Menurut keterangan yang diperoleh dari para sesepuh bahwa nama
“Astanajapura” sendiri diambil dari perpaduan kata “Astana” yang berarti
Kuburan dan “Japura” yang berarti merujuk ke Kerajaan Japura karena dulu kerajaan Japura hanya mempunyai satu astana (kuburan) yakni
kuburan yang sekarang terbawa dalam wilayah Desa Astanajapura sehingga para raja dan penggedug/Ki Geden Japura seperti Pangeran Gagak Lumayung (Pangeran Sindang Garuda) di kala wafat di kuburnya di astana (kuburan tersebut).
Sedangkan menurut keteranganlain bahwa “Astanajapura” diambil dari
kata “astana” dan kata “asta” yang berarti “tangan/kekuasaan/penguasa” dan “Japura” berarti merujuk ke Kerajaan Japura.
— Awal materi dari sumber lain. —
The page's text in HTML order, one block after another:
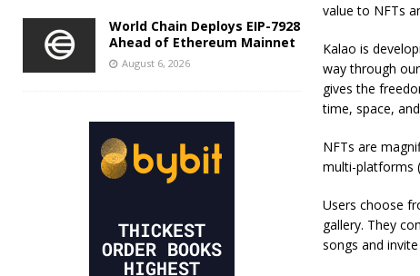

Hal ini karena katanya Raja Kerajaan Japura wafat dan dikuburnya yakni Pangeran Gagak Lumayung (Pangeran Sindang Garuda). Sekarang padukuhan ini menjadi sebuah Desa yakni “Desa Astanajapura”
. Pangeran Sindang Garuda wafat di Astanajapura dan
persemayaman terakhir di Maqbaroh Desa Astanajapura Kecamatan Astanajapura Kabupaten Cirebon-Jawa Barat.
Dalam memimpin pemerintahannya Pangeran Sindang Garuda didampingi
oleh penasehat spiritualnya Syech Abdullah Iman yang kerap disebut oleh
masyarakat Syceh Abdul Iman juga di dampingi oleh kaula yang sangat setia yaitu Siti Fatimah (Nyi Ratu Ganda).
Dan karena beliau-beliau ini walaupun memimpin pemerintahan juga telah masuk
Islam dan berkapasitas sebagai ulama-ulama besar maka sekarang masyarakat banyak berziarah di tempat maqbaroh
guna mencari berkahnya.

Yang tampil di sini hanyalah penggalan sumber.